Page last updated at 21:34 GMT, Friday, 13 June 2008 22:34 UK

Africa pressure grows on Mugabe

Robert Mugabe on 29 May
Mr Mugabe claims to have reined in war veterans spoiling to fight the MDC

Forty of Africa's most prominent figures have published an open letter calling for Zimbabwe's presidential run-off to be peaceful and fair.

The warning came as Botswana became the first of Zimbabwe's neighbours to protest against the detention of two senior Zimbabwean opposition leaders.

President Robert Mugabe wants to extend his 28-year rule in the 27 June poll.

Mr Mugabe has said he has dissuaded war veterans from fighting to keep the opposition from power.

Political violence

The group of African leaders, which includes former UN chief Kofi Annan and Archbishop Desmond Tutu, urged an end to violence and intimidation ahead of the presidential run-off.

In the first round in March, Movement for Democratic Change (MDC) leader Morgan Tsvangirai gained more votes than Mr Mugabe, but not enough for an outright victory.

They came to my office after the elections and asked me: 'Can we take up arms?'

President Robert Mugabe

Former leaders like Ghana's Jerry Rawlings, Mozambique's Joaquim Chissano and Nigeria's Abdulsalami Alhaji Abubakar also put their names to the letter.

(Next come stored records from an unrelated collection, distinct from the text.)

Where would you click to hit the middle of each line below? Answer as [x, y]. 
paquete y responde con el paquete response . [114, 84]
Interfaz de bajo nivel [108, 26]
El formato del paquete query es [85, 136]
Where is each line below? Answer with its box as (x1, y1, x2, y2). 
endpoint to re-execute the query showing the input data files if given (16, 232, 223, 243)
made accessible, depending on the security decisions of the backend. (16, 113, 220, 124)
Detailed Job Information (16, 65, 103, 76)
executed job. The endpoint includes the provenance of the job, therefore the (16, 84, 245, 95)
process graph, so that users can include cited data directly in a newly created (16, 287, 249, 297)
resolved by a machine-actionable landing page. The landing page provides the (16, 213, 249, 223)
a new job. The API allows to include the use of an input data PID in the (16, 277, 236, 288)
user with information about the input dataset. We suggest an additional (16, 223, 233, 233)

Mr Mugabe is still hailed by many African leaders as a hero of the fight against colonialism.

The government of neighbouring Botswana has summoned the Zimbabwean high commissioner to protest against the detention of Mr Tsvangirai and MDC Secretary General Tendai Biti on Thursday.

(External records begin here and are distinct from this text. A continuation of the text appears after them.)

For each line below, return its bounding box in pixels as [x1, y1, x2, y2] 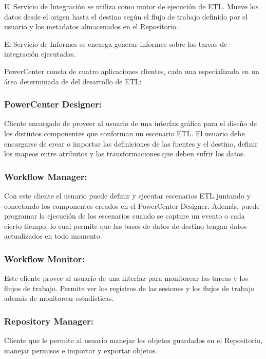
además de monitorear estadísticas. [4, 293, 114, 303]
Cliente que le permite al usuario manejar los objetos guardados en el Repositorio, [4, 335, 262, 346]
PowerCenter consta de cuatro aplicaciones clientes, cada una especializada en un [4, 65, 259, 76]
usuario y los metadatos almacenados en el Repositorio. [4, 21, 178, 32]
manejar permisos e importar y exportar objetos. [4, 345, 158, 355]
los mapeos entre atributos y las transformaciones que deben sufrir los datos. [4, 148, 245, 159]
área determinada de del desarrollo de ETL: [4, 76, 142, 86]
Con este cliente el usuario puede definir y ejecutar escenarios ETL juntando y [4, 190, 251, 201]
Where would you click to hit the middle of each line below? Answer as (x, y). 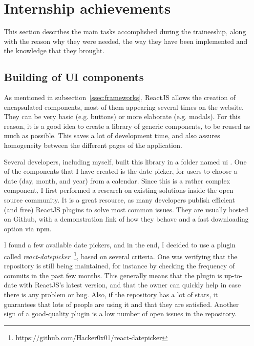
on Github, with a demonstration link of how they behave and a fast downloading (126, 219)
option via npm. (28, 228)
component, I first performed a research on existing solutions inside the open (119, 190)
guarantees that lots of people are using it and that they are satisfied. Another (121, 304)
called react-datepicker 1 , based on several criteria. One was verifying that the (121, 255)
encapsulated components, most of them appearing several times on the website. (124, 107)
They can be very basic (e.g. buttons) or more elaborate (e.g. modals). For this (122, 116)
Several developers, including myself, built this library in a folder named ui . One (125, 161)

Botswana's Foreign Minister Phandu Sekeleman told the BBC that the arrests amounted to harassment.

"These repeated arrests do not augur well for a free, fair and democratic election - people must be free to campaign," he told the BBC's Focus on Africa programme.

He said Botswana had been affected by all the Zimbabweans fleeing the violence.

Correspondents say Botswana is the first African government to lodge a formal protest with the Zimbabwe government about the violence and intimidation that has hit the country ahead of the election.

Veteran threat

On Friday, MDC lawyers were still trying to get access to Mr Biti, who spent the night in custody after his arrest at Harare airport.

Morgan Tsvangirai says he is getting his message through

The authorities say Mr Biti faces a charge of treason and another charge for proclaiming victory in the 29 March elections before official results had been published.

A high court judge has ordered police to bring Mr Biti to court on Saturday and explain why he is being held, opposition lawyers said.

On Friday, Mr Mugabe warned that veterans from Zimbabwe's 1970s war of independence were ready to fight to stop the MDC gaining power.

The Herald newspaper quoted Mr Mugabe as saying: "They came to my office after the [first round of] elections and asked me: 'Can we take up arms?'

"They said this country was won by the barrel of the gun and should we let it go at the stroke of a pen? Should one just write an X and then the country goes just like that?"

'White oppressors'

The 84-year-old leader of the Zanu-PF party reportedly made the comments on Thursday at a rally in Murehwa, north-east of the capital Harare.

He said the MDC would hand back Zimbabwe to "our former oppressors, the whites".

The opposition, rights groups and some Western governments accuse Mugabe supporters of directing a campaign of violence and intimidation against the MDC.

The opposition says at least 66 of its supporters have been killed and some 25,000 forced to flee their homes.

Zimbabwe's National War Veterans during a meeting in Harare on 29 April 2000
Zimbabwe's war veterans have been staunch supporters of Mr Mugabe

The BBC has uncovered evidence that the army is behind the violence, although this has been denied by the military.

On Friday, the MDC said police had impounded two opposition election buses in Gweru, central Zimbabwe.

Mr Tsvangirai has been detained several times on the campaign trail.

Earlier, top UN humanitarian official John Holmes told the Security Council that up to four million Zimbabweans - a third of the population - needed aid.

But the UN's World Food Programme told the BBC last week 600,000 Zimbabweans currently needed aid and that figure might rise to four million early next year in a worst-case scenario.

Correspondents say that within the Security Council, South Africa - backed by Russia and China - is resisting action on Zimbabwe.